DATA SECTION:
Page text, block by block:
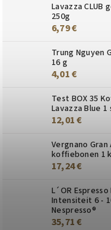
Lavazza CLUB
250g
6,79 €
Trung Nguyen
16 g
4,01 €
Test BOX 35
Lavazza Blue 1
12,01 €
Vergnano Gran
koffiebonen 1
17,24 €
L´OR
Intensiteit 6 -
Nespresso®
35,71 €

WHAT THE EXERCISE ASKS:
Lines before the one containing "Trung Nguyen" stay out; reproduce that line and all the lines after it, through the end of the listing, exactly.

EXERCISE RESULT:
Trung Nguyen
16 g
4,01 €
Test BOX 35
Lavazza Blue 1
12,01 €
Vergnano Gran
koffiebonen 1
17,24 €
L´OR
Intensiteit 6 -
Nespresso®
35,71 €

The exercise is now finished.